Maura says: Liam and I have been fortunate enough to take a vacation with our family each year since we were married. No matter where we go, we have a great time. I know we have created many fond memories.
This year’s vacation has already been planned, but I have been thinking of doing something very different for next year.
Instead of our usual trip — going to the shore or a theme park area or to the mountains for our own relaxation and pleasure — I thought we should go to a mission area and spend a week helping the poor or building homes with an organization like Habitat for Humanity.
Our kids are teenagers now, and it is time for them to start getting a taste of poverty and to realize how privileged their lives have been. An alternative to a mission trip would be a trip to Poland, where we would visit Auschwitz to educate ourselves on the Holocaust.
In today’s secular world, I think it is important for us to provide our kids with a firsthand knowledge of the challenges presented to other people who do not live in the lap of luxury as we do here in the U.S. Liam is very reserved about doing something like this type of vacation. He thinks the kids can read about the Holocaust or share some of their own money to help the missions.
Liam says: We have always taught our children about God, sharing, spending time with the elderly and so forth. Our vacation should be a fun time for us.
We work hard all year and we’ve earned it. Maura wants to give up a whole week of family fun to go to a depressed area to work, or to go to a foreign country to learn more about a horrific experience for humanity. Either option could just leave us aching from working to build a house for someone, or depressed after visiting the site of human atrocities.
I need to get some rest and relaxation after working hard all year. Aren’t there other ways for our kids to learn about helping others or being empathetic to situations that should never have happened?

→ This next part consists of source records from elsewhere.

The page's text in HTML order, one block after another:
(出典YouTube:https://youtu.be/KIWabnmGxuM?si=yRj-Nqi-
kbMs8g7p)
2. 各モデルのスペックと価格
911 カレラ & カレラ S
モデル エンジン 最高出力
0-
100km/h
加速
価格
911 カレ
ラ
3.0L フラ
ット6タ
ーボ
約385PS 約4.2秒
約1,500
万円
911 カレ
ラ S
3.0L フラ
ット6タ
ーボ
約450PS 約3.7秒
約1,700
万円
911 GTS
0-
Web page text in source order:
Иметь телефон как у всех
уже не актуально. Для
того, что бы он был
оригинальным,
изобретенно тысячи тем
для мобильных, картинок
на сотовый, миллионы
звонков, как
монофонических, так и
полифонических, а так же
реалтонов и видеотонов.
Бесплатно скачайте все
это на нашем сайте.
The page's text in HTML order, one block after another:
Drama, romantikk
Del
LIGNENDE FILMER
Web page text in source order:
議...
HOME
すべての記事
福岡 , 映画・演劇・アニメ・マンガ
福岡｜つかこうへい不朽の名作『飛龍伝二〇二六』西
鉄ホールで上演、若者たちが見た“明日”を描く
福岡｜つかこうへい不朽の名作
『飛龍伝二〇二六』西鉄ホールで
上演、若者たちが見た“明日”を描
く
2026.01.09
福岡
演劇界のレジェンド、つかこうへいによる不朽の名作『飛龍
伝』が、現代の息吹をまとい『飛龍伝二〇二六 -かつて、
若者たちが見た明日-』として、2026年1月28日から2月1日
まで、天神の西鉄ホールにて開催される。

After all, Jesus himself said, “Come away by yourselves to a deserted place and rest a while” (Mark 6:31).
What Do They Do?
Deep down within us, memories are created when we give of our substance to others. That means going beyond giving an extra $10 to the mission collection, or once in a while, personally going to the homeless shelter to dish out food to the truly poor.
Maura’s idea of spending vacation time with the family to do something really different could provide a deeper connection and spiritual dimension to their family than any regular vacation might provide.
Liam should seriously consider doing this for one vacation … to go beyond the norm, and to choose to make a mark on the world (or the village you visit) and in the process grow deeply in his own family spirituality.
Maura has a superb idea. She should gather information about various ways to help those in need, and if possible, ask a family that has done something like this to share their experiences with her family.
Invite the other families with whom they go on vacation to see if there is any interest. They may surprise you.
Even if the other families show no interest, Maura and Liam should go ahead themselves. After all, it would only be a one-year change in routine, and the effects may exceed their expectations — and be life-altering for their teenagers.
As Scripture reminds us, “He who confers benefits will be amply enriched, and he who refreshes others will himself be refreshed” (Proverbs 12:25).